For code deployment, we follow a Release Management process where we keep a staging environment that is an exact replica of the production environment. We push code to the production environment only when it’s been completely tested in the staging environment and approved by the Release Manager. This will further reduce the errors / bugs / and downtime time caused due to the code release.

 

Database Server

We went for RDS across AZ for High availability. AWS will take care of Redundancy, Performance Optimisation, Scalability and Backup. You can avoid the hassle of managing a Database Server by using RDS. RDS is as an excellent distributed highly available Session Management System. You can also take regular backup from RDS and keep it in S3.

You can also use Master–Slave Replication setup instead of RDS. This is also a good option for achieving high availability for Database server. The challenging part will be to manually configure failover for both master and slave servers, achieving scalability with traffic, backup configuration and performance optimization with increasing load. With RDS, all these will be managed by AWS.

 

Log handling

Keep all the important logs like Application logs, Syslogs, SSH log etc in EBS volume. You can either schedule regular snapshots of these EBS volume to S3 or you can even sync these log files to an S3 bucket periodically using tools like s3sync.

 

Configuration Management

If you have more than one server or are planning to scale up in future or would like to automate a lot of administration / coding stuffs, you should definitely use one of the Open Source freely available Configuration Management tools like Chef / puppet / Cfengine

Chef is new and has default support for AWS / EC2. We use Chef extensively for managing our infrastructure in AWS. Chef provide a lot of readily available cookbooks ( recipes / roles ) for LAMP, JAVA app, Cassandra, Hadoop, Nagios etc which can be used readily ( or with minimum customization ) to automate the infrastructure setup and configuration. Chef also comes with a tool called Chef-deploy for automating deployment of code.

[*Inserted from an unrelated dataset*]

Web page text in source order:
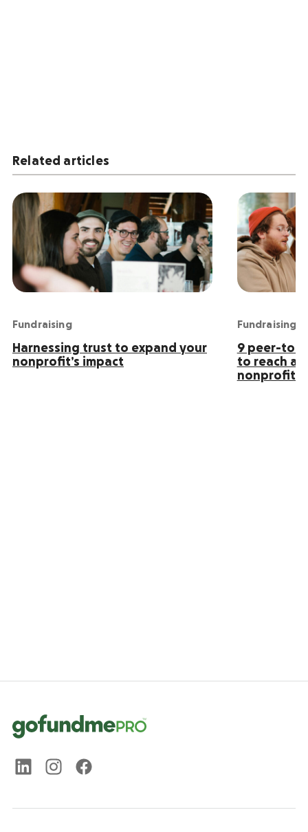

So using Chef along with tools like Hudson / Cruisecontrol, you can automate the entire setup from infrastructure setup to configuration management to building, deployment and testing of your application.

 

Performance

To improve performance you can implement the following:

(i)Use caching mechanisms like Memcache(DB scaling) / aiCache / Varnish.

(ii)CDN ( Content Delivery Network ) is a must if you want to provide better end-user response time. There are lot of CDN providers but we recommend AWS CloudFront or Akamai for serving static files and images. For start-up and small business, CDN might be costly but as your target audience grows larger and becomes more global, a CDN is necessary to achieve fast response times.

 

Monitoring & Alert

For monitoring, go for open source monitoring tools along with a SaaS based monitoring application.

(i)There are lot of free and open source option available in the market – Nagios, Zenoss,Zabbix etc. This can be automated with Chef in such a way that when a new server is launched in to the cluster, it will be automatically added to the Nagios list of monitored servers.

(ii)You can also use excellent SaaS based monitoring apps like Pingdom, mon.itor.us, site24x7.com etc for monitoring and alerting via email, SMS or Twitter.

(iii)Custom scripts or tools like Munin & Monit for monitoring and restarting services if it crashes.

 

Backup

You can keep copies of code in an S3 Bucket and sync it with tools like s3sync with every update. For DB Backup, in addition to automated RDS Backup, you can take periodical standard DB backups using mysqldump and store it in S3 bucket.You can also use EBS volumes for keeping replica of code and DB Backup with periodical snapshots to S3.

An important thing to note about S3 storage is it is only a Highly available Storage System. It is not backed up automatically. That means if you delete anything manually from s3, it will be forever gone unless you have manually backed it up with multiple copies in S3. So make sure that you have enough backups available in S3.